Likewise, a preliminary study has confirmed that there are 112.1 billion cubic meters of natural gas reserves in Jaljale area of Dailekh. A theoretical basis has been prepared for the feasibility of producing 200 MW of electricity, 2,200 tons of urea fertilizer daily and CNG÷PNG as motor fuel through the use of this hydropower. The major challenge of the project is to manage large scale investment and develop basic infrastructures including roads, electricity and drinking water required for commercial excavation of said resources.
Priority has been given to determining the modality of investment by establishing a subsidiary company of Nepal Oil Corporation, formulating national standards and collaborating with universities for the development of technical human resources.
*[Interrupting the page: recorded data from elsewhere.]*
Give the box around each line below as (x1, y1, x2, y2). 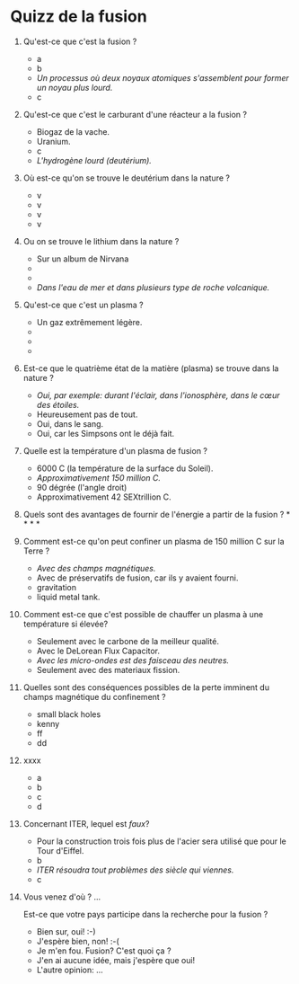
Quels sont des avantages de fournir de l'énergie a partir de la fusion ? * (22, 509, 291, 519)
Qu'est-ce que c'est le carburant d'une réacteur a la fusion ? (22, 109, 248, 120)
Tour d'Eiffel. (36, 845, 84, 855)
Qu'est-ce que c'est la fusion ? (22, 36, 137, 47)
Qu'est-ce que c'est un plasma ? (22, 299, 144, 310)
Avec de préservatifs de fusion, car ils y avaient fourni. (36, 572, 239, 583)
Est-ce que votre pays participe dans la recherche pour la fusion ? (22, 909, 268, 919)
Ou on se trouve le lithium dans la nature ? (22, 235, 180, 246)
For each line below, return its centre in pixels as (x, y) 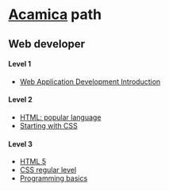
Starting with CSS (48, 125)
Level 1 (20, 64)
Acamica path (55, 15)
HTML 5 (33, 162)
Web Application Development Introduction (90, 82)
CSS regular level (48, 170)
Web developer (47, 44)
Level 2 (21, 100)
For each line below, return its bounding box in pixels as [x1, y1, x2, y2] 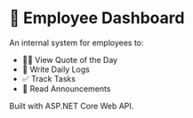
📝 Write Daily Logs [21, 64, 91, 75]
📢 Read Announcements [21, 83, 111, 94]
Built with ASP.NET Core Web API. [9, 100, 134, 111]
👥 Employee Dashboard [9, 8, 185, 28]
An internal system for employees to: [9, 37, 144, 48]
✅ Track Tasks [21, 73, 76, 83]
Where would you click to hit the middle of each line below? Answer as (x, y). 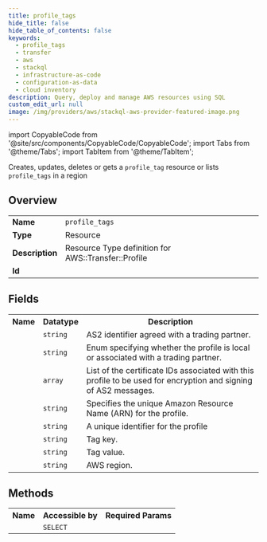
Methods (31, 494)
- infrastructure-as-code (58, 75)
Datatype (61, 321)
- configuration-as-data (56, 82)
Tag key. (102, 439)
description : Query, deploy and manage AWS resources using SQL (117, 97)
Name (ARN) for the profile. (137, 413)
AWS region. (109, 465)
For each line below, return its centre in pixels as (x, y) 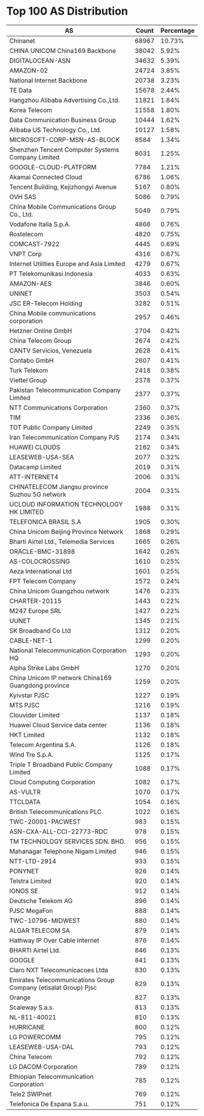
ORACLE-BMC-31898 (42, 551)
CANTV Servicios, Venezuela (51, 350)
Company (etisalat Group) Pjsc (53, 988)
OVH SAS (23, 197)
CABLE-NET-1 (31, 640)
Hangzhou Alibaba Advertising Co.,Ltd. (65, 100)
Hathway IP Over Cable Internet (54, 940)
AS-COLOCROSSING (40, 561)
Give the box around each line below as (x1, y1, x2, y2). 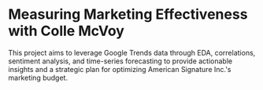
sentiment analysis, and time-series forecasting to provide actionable (8, 56, 233, 66)
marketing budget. (8, 73, 69, 82)
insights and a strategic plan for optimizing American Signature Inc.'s (8, 64, 232, 74)
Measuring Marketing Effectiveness (8, 5, 248, 23)
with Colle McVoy (8, 22, 124, 40)
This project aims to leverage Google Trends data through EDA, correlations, (8, 48, 256, 57)
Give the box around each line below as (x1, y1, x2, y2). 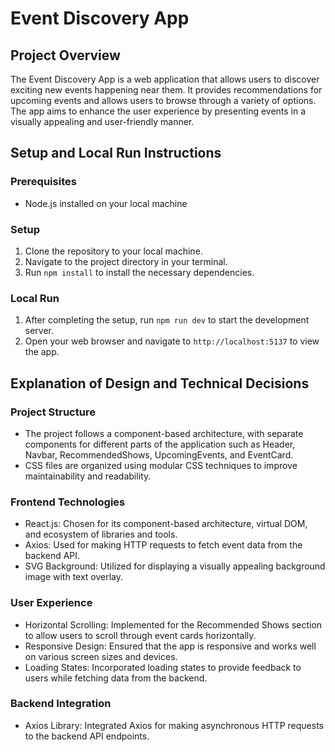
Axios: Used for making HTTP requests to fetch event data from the (24, 539, 303, 551)
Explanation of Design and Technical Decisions (10, 375, 310, 392)
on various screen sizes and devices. (24, 650, 178, 662)
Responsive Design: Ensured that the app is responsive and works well (24, 640, 317, 652)
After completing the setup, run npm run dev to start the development (24, 314, 310, 326)
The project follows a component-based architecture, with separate (24, 427, 304, 439)
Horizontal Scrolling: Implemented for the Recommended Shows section (24, 618, 323, 631)
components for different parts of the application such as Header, (24, 438, 296, 450)
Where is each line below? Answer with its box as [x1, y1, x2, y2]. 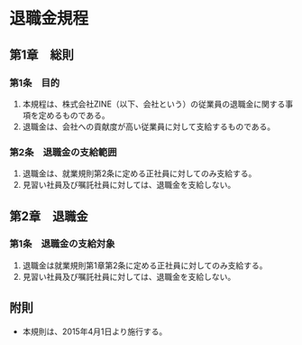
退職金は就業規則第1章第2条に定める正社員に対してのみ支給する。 [22, 259, 268, 271]
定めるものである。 [38, 109, 110, 120]
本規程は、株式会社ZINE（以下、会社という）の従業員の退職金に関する [22, 98, 286, 109]
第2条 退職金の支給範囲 [9, 145, 117, 158]
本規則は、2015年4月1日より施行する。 [22, 326, 168, 337]
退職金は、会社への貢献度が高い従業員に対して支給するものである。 [22, 121, 276, 132]
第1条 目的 [9, 76, 60, 89]
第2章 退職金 [9, 209, 88, 224]
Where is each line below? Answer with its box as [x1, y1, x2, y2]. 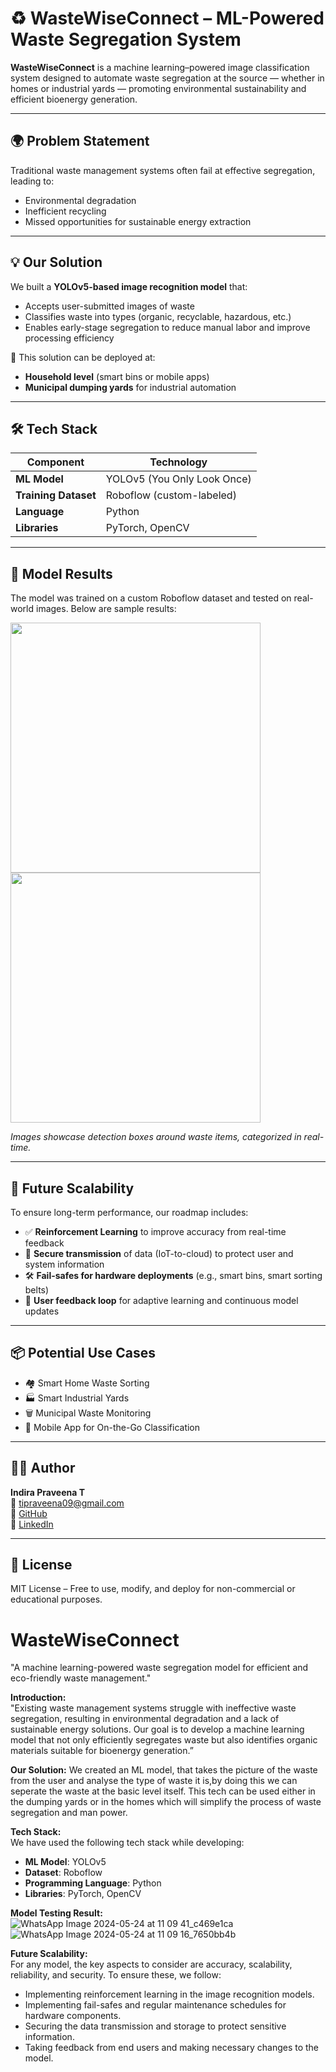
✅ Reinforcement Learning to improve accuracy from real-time [24, 1226, 287, 1237]
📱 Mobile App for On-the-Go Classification [24, 1421, 201, 1433]
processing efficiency [24, 332, 115, 344]
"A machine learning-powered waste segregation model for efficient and [10, 1662, 309, 1674]
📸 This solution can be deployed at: [10, 351, 156, 363]
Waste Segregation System [10, 28, 242, 51]
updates [24, 1305, 60, 1317]
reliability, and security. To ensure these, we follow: [10, 1969, 222, 1981]
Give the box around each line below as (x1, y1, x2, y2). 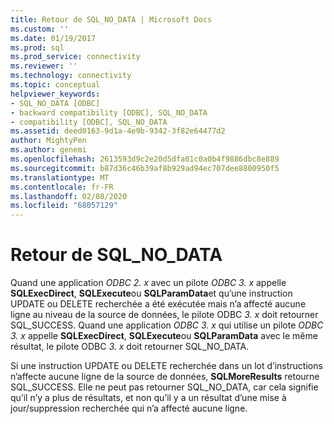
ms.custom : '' (10, 24, 70, 34)
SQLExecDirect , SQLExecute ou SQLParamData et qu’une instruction (10, 287, 293, 300)
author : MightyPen (10, 136, 87, 146)
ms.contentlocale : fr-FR (10, 182, 114, 192)
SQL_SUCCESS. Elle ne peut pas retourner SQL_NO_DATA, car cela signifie (10, 381, 319, 393)
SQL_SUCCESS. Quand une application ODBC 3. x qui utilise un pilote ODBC (10, 319, 324, 331)
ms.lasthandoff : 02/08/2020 (10, 191, 128, 201)
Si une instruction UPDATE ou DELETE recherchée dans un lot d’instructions (10, 360, 323, 372)
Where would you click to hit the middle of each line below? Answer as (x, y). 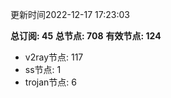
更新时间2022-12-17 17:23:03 (70, 14)
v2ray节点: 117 (54, 57)
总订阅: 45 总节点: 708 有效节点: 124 (86, 36)
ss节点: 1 (43, 69)
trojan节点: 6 (50, 82)
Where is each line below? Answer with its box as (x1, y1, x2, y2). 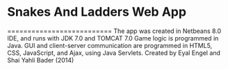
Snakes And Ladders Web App (7, 4, 186, 20)
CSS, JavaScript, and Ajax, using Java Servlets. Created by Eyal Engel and (7, 49, 221, 57)
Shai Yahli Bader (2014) (7, 56, 74, 64)
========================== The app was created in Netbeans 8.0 (7, 27, 222, 35)
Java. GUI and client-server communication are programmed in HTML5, (7, 41, 213, 49)
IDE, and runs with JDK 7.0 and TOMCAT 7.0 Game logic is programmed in (7, 34, 219, 42)
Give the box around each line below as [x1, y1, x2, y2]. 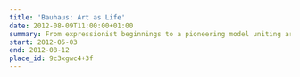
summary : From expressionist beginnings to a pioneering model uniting [9, 29, 281, 38]
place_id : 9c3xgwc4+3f [9, 54, 94, 63]
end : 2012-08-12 [9, 46, 70, 55]
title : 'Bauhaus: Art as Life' [9, 12, 126, 22]
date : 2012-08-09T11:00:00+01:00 [9, 21, 134, 30]
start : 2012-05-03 [9, 37, 78, 47]
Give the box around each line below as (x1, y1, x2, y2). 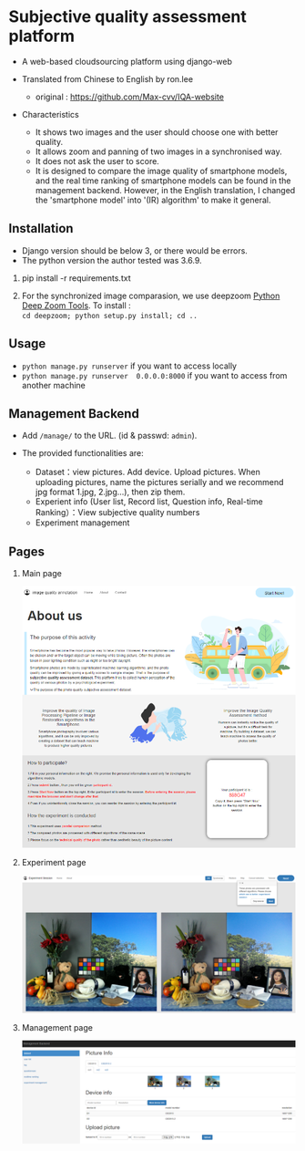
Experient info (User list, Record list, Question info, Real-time (35, 496, 263, 507)
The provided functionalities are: (21, 448, 145, 459)
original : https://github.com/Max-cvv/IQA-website (35, 91, 225, 102)
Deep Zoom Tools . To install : (21, 299, 131, 311)
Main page (21, 568, 63, 579)
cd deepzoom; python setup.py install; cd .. (21, 311, 198, 320)
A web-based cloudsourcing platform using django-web (21, 56, 233, 67)
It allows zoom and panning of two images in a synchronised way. (35, 146, 283, 157)
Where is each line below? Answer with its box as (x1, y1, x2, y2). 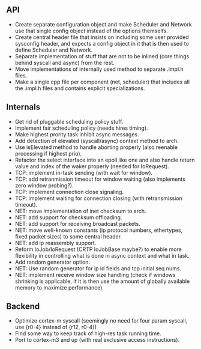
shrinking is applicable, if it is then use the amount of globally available (14, 278, 190, 285)
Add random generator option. (14, 258, 91, 266)
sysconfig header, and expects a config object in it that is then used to (14, 40, 189, 47)
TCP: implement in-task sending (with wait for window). (14, 169, 153, 176)
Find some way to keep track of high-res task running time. (14, 330, 161, 337)
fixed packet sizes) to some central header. (14, 232, 122, 240)
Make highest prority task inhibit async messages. (14, 130, 139, 138)
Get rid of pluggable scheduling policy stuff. (14, 118, 124, 125)
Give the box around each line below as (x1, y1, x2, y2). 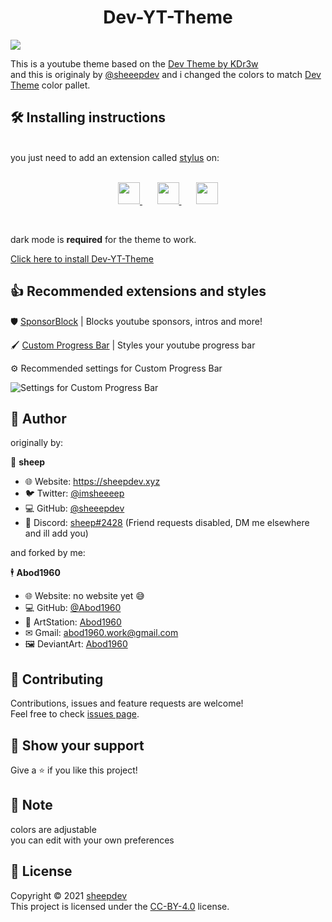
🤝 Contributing (10, 671, 104, 688)
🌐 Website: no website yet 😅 (24, 590, 145, 602)
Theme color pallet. (10, 79, 91, 91)
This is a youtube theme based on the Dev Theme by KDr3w (10, 57, 259, 70)
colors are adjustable (10, 823, 97, 835)
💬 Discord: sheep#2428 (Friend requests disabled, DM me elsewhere (24, 517, 310, 529)
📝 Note (10, 797, 53, 814)
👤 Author (10, 410, 67, 427)
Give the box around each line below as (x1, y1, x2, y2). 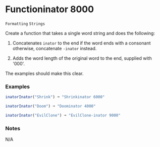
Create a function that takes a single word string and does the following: (5, 30, 155, 36)
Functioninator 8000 (5, 4, 94, 15)
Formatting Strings (5, 21, 45, 26)
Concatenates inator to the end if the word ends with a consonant (12, 40, 151, 46)
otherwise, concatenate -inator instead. (12, 45, 97, 51)
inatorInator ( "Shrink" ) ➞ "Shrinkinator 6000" (5, 95, 105, 100)
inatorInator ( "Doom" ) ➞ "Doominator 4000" (5, 104, 96, 109)
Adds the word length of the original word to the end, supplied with (12, 55, 152, 61)
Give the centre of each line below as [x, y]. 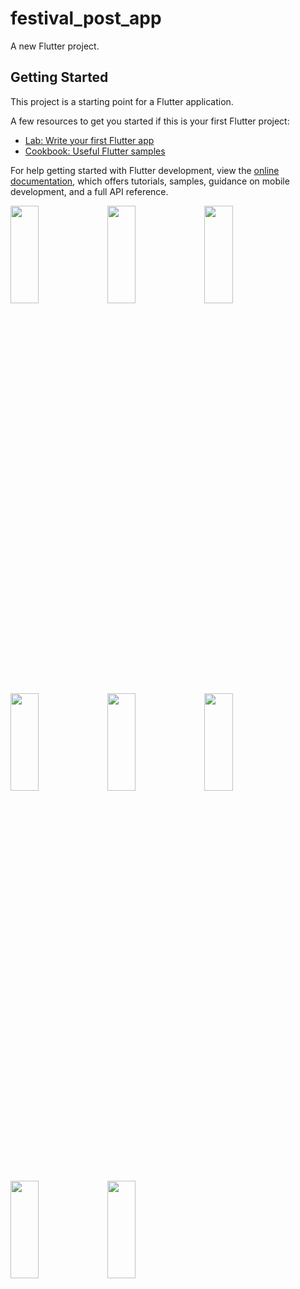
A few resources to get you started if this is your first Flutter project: [150, 121]
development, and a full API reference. [89, 191]
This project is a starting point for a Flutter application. [122, 101]
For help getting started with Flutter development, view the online [145, 170]
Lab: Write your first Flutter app [89, 140]
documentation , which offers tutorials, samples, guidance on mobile [150, 181]
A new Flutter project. [55, 46]
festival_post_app [86, 18]
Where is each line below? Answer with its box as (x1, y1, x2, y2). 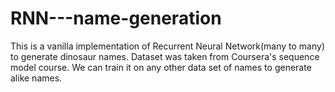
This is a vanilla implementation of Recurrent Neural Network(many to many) (10, 40, 326, 52)
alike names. (10, 72, 63, 84)
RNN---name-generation (10, 7, 222, 30)
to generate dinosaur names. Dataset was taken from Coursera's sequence (10, 50, 320, 62)
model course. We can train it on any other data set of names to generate (10, 61, 312, 73)
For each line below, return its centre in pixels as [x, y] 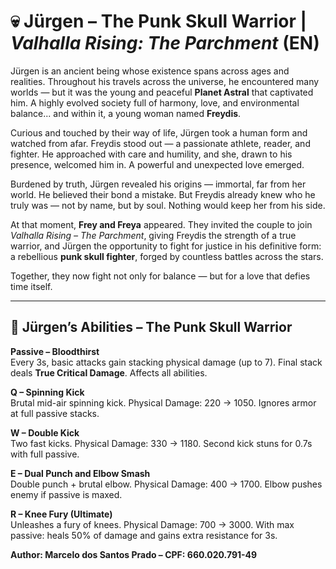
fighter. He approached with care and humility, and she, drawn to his [151, 154]
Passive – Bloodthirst [55, 351]
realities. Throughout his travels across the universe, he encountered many [165, 81]
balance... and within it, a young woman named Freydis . [126, 113]
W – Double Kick [45, 432]
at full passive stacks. [55, 413]
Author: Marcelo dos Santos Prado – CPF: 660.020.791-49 [134, 554]
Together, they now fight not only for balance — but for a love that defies [160, 276]
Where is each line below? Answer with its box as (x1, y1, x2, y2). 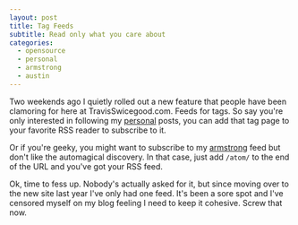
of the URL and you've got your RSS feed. (9, 160, 164, 171)
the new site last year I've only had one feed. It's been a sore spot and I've (9, 187, 284, 198)
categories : (9, 38, 54, 48)
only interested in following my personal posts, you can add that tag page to (9, 115, 290, 125)
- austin (17, 72, 50, 81)
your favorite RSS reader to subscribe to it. (9, 125, 167, 135)
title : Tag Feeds (9, 22, 74, 30)
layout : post (9, 13, 58, 22)

An action plan has been prepared to advance the project in a phased and systematic manner by expediting the detailed technical and economic feasibility study.
In order to provide integrated services to the investors, a ‘one-door approval system’ has been established and fully operated under the Investment Board Nepal. A strategy has been formulated for the protection and promotion of the private sector to boost the morale of the private sector.
Bilateral talks on signing a double taxation exemption agreement with the United Kingdom and negotiations with the United Arab Emirates (UAE) have been initiated.
The implementation of international tax and financial transparency standards has been initiated. It is included in the public information that the ‘Transfer Pricing’ directive has been issued and the legal provisions in the Finance Bill, 2083 have been made in this regard.
Additional powers have been delegated to representatives of 14 different agencies based in the one-stop service centre operated by the Department of Industry. The employees deputed at the Single Stop Service Center of the Department of Industry have been delegated authority to issue tax registration certificate from the tax officer.
The concept paper of the Rapid Response Mechanism for Strengthening Industrial and Occupational Safety has been approved. A total of 15,439 Armed Police Force teams have been kept on standby for emergency situations in all 77 districts. Arrangements have been made to set up the District Industrial Commercial Security Coordination Committee.
Relief, tax, exemption, concessions and other monetary facilities have been provided to the industries, trades, business establishments and economic activities affected by the Genji movement by preparing an integrated business revival plan. The Nepal Rastra Bank (NRB) can reschedule and restructure loans given to industries, trades, businesses, establishments and other borrowers directly affected by the extraordinary situation created during the Zenji movement.
The minimum stock in the national food store has been maintained at 8,000 metric tonnes and 25,000 metric tonnes respectively.